● **Problem to solve**
Set down the records once more, please, exactly and with the pictures left out.

● **Material provided**

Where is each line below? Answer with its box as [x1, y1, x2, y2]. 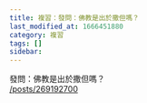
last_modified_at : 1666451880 [9, 22, 124, 31]
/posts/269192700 [9, 84, 79, 95]
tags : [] [9, 38, 43, 48]
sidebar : [9, 47, 43, 57]
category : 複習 [9, 30, 64, 39]
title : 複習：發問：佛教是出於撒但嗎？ [9, 13, 140, 23]
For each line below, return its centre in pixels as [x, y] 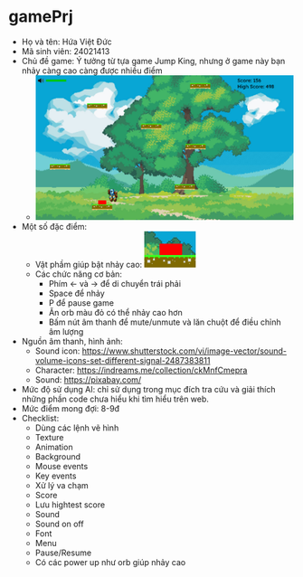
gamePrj [41, 17]
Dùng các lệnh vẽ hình [77, 428]
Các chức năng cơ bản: [79, 274]
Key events [56, 476]
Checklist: [40, 418]
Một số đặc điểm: [54, 226]
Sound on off [59, 524]
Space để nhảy [76, 293]

● **Solution to the exercise**
Where is each line below? Answer with its box as [x1, y1, x2, y2]. 
last_modified_at : 1666451880 [9, 22, 124, 31]
/posts/269192700 [9, 84, 79, 95]
tags : [] [9, 38, 43, 48]
sidebar : [9, 47, 43, 57]
category : 複習 [9, 30, 64, 39]
title : 複習：發問：佛教是出於撒但嗎？ [9, 13, 140, 23]
For each line below, return its centre in pixels as [x, y] 
gamePrj [41, 17]
Dùng các lệnh vẽ hình [77, 428]
Các chức năng cơ bản: [79, 274]
Key events [56, 476]
Checklist: [40, 418]
Một số đặc điểm: [54, 226]
Sound on off [59, 524]
Space để nhảy [76, 293]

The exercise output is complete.